Was lernen Sie gerade neu?
Marula Eugster: Meine neue Tanztheater-Produktion wird «Ithir» heissen, was aus dem Keltischen übersetzt «Erde» heisst. In diesem Zusammenhang setze ich mich intensiv mit Lehm beziehungsweise Tonerde auseinander. Die verschieden Konsistenzen interessieren mich – von triefend nass bis steinhart. Wie verhält sich Lehm auf der Haut, auf dem Kostüm, auf dem Tanzteppich. Es macht mir grosse Freude, damit zu experimentieren. Das natürliche Material bringt immer wieder neue Überraschungen mit sich und ich lerne dadurch jeden Tag etwas Neues dazu.
Welches Musikstück haben Sie zuletzt für sich entdeckt?
Das Album «Anima» von Thom York begleitet mich schon über längere Zeit. Es inspiriert, beruhigt und treibt mich immer wieder neu an. Aber auch die Musik von Alexander Dai Castaing, der die Musik für meine Tanztheater-Stücke komponiert, begleitet mich fast täglich. Durch die enge Zusammenarbeit mit ihm habe ich einen ganz neuen Zugang zur Musik erhalten.
Jeden Dienstag erscheint unser Fragebogen, den wir sportlich «Freipass» nennen. Woche für Woche spielen wir Ostschweizer Kulturschaffenden den Ball zu und sind gespannt, welche Antworten sie uns geben. Den «Freipass» nehmen wir dabei wörtlich: Wir redigieren die Antworten nur minimal und kürzen allenfalls, bearbeiten sie aber nicht weiter.

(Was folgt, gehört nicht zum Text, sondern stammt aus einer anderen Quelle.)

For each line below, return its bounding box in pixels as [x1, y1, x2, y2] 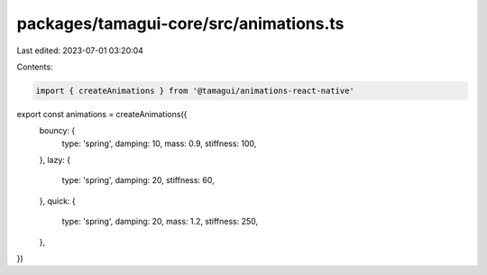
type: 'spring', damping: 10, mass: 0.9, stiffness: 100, [61, 138, 257, 149]
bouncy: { [39, 125, 76, 136]
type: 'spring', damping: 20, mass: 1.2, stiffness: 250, [61, 216, 259, 227]
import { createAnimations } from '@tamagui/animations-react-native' [35, 86, 355, 96]
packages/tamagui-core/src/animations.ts [16, 14, 345, 33]
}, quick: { [39, 195, 76, 206]
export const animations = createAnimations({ [16, 108, 188, 119]
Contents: [16, 61, 53, 72]
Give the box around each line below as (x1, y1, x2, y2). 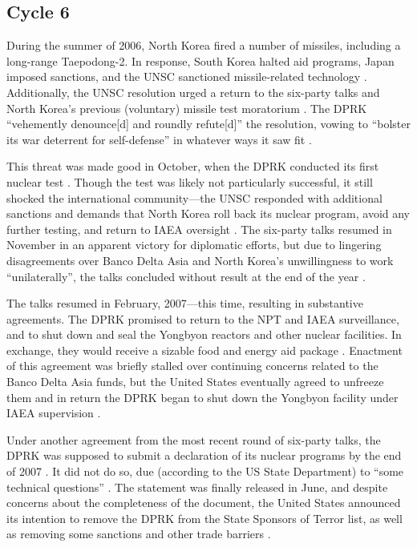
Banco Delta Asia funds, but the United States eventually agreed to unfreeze (6, 373, 384, 390)
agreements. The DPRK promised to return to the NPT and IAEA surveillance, (6, 310, 399, 327)
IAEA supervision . (6, 404, 101, 421)
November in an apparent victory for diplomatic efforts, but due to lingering (6, 236, 382, 253)
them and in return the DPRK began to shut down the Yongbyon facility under (6, 388, 399, 405)
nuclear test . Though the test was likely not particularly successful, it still (6, 173, 373, 190)
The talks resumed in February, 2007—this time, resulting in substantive (6, 295, 363, 312)
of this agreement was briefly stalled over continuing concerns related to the (6, 357, 379, 374)
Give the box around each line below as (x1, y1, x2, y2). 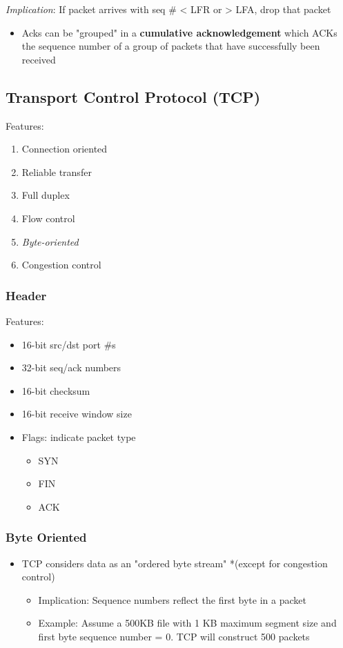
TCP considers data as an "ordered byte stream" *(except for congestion (21, 556, 328, 570)
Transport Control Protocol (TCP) (6, 86, 261, 107)
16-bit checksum (21, 383, 90, 397)
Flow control (21, 210, 75, 225)
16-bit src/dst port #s (21, 337, 116, 351)
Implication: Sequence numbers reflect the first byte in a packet (38, 592, 306, 607)
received (21, 52, 56, 66)
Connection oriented (21, 141, 108, 156)
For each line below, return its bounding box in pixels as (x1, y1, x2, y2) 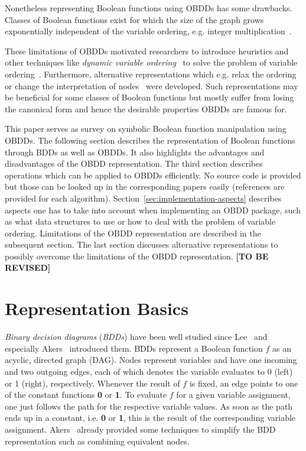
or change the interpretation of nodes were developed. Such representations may (5, 79, 298, 92)
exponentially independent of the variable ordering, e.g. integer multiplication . (5, 25, 292, 37)
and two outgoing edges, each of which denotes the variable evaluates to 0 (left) (5, 365, 293, 377)
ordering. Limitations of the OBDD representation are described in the (5, 226, 261, 239)
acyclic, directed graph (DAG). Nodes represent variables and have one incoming (5, 353, 297, 366)
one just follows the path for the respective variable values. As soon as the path (5, 400, 293, 412)
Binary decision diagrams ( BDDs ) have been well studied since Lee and (5, 330, 268, 343)
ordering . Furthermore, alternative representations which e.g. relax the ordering (5, 67, 297, 80)
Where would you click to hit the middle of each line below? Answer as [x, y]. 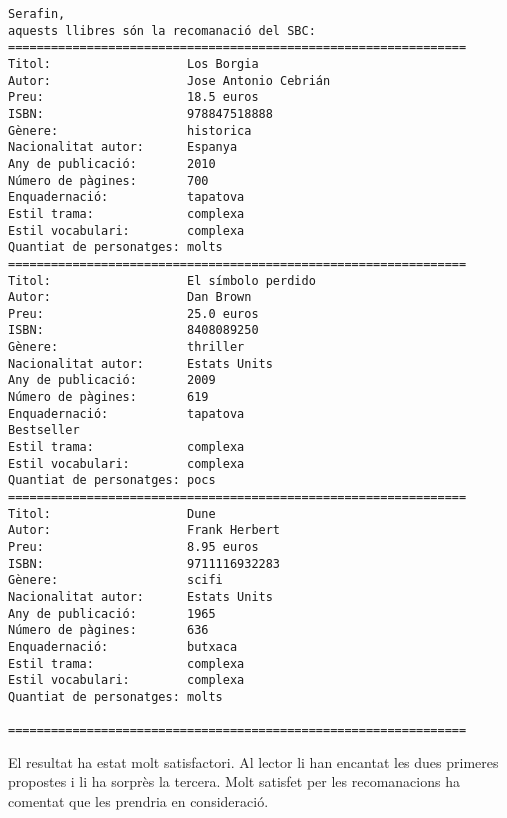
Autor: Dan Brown [130, 297]
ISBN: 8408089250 [133, 330]
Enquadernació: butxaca [123, 646]
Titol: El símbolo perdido [162, 280]
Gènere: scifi [115, 580]
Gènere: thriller [126, 347]
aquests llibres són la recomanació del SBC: [162, 30]
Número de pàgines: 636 [108, 630]
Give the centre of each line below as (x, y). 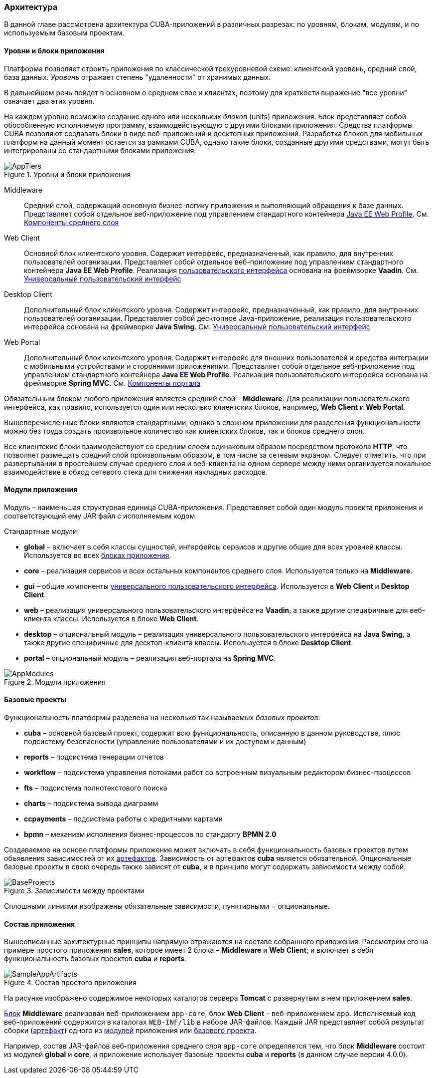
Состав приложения (40, 924)
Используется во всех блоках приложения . (98, 555)
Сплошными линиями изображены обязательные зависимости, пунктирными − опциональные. (167, 906)
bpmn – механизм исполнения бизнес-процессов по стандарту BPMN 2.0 (150, 834)
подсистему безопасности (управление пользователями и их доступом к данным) (165, 742)
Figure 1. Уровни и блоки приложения (68, 174)
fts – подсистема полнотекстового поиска (96, 788)
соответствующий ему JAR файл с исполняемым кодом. (101, 516)
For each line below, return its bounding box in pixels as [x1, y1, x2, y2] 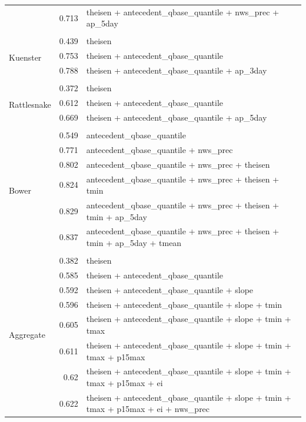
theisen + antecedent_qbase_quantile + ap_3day [86, 64, 267, 77]
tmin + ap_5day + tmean [86, 237, 182, 248]
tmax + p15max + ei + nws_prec [86, 403, 210, 415]
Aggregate [9, 328, 45, 341]
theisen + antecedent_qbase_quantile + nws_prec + [86, 5, 280, 18]
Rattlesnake [9, 98, 51, 110]
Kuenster [9, 51, 42, 63]
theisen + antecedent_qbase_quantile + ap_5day [86, 111, 267, 123]
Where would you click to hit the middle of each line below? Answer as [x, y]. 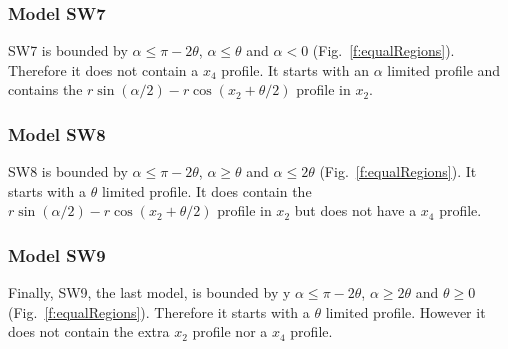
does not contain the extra [89, 331]
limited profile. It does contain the [206, 190]
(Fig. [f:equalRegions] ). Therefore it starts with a [159, 311]
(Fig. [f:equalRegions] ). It [398, 171]
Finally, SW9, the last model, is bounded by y [149, 292]
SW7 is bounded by [68, 50]
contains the [45, 89]
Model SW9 [57, 254]

Was hat Sie in den letzten Monaten am meisten beschäftigt?
Mich beschäftigt das Geschehen in der Natur im Zusammenhang mit dem Menschen stark. Das Thema scheint mir immer dringender zu werden. Ich arbeite gerne künstlerisch mit natürlichen Materialien wie Holz, Sand oder Tonerde und versuche dadurch meine Gedanken zu ordnen und zu vermitteln.
Vervollständigen Sie den folgenden Satz: «Wenn ich nicht Tänzerin geworden wäre, wäre ich heute …»
Wahrscheinlich hätte ich etwas ganz anderes gemacht, zum Beispiel Lehrerin. Ein herausfordernder und so wichtiger Beruf.
Wird die Pandemie die Kulturbranche längerfristig verändern – und sehen Sie darin auch etwas Positives?
Die Pandemie zeigt uns, dass wir nicht stehen bleiben dürfen. Neue Ideen, neue Kollaborationen sind gefragt. Die Pandemie lehrt uns, sich neu zu erfinden und sich trotzdem treu zu bleiben. Was durchaus ein positiver Aspekt ist.
Mit wem würden Sie gerne einmal zusammenarbeiten und warum?
Da kann ich mich nicht festlegen. Mit jeder neuen Zusammenarbeit nehme ich etwas mit nach Hause. Aber die enge Zusammenarbeit mit meiner Familie ist mir schon sehr wichtig, auch wenn es nicht immer ganz einfach ist, Familiäres und Geschäftliches zu trennen.
Worauf freuen Sie sich?
Ich freue mich sehr, mein aktuelles Tanz- und Objekttheater-Stück «Sospiri» endlich nach mehrmaligem Verschieben in St.Gallen zeigen zu können. Das Stück handelt von drei jungen Frauen, die nach ihrem Platz auf dieser Welt, nach ihrer Bestimmung suchen. Es sind 13 getanzte, gespielte, artistisch performte und sinnlich dargestellte Szenen mit 13 Palmblattrispen und einer weissen Feder. Schön wäre es natürlich, wenn wir nach der Pandemie wieder auf ein grosses Publikum hoffen dürfen.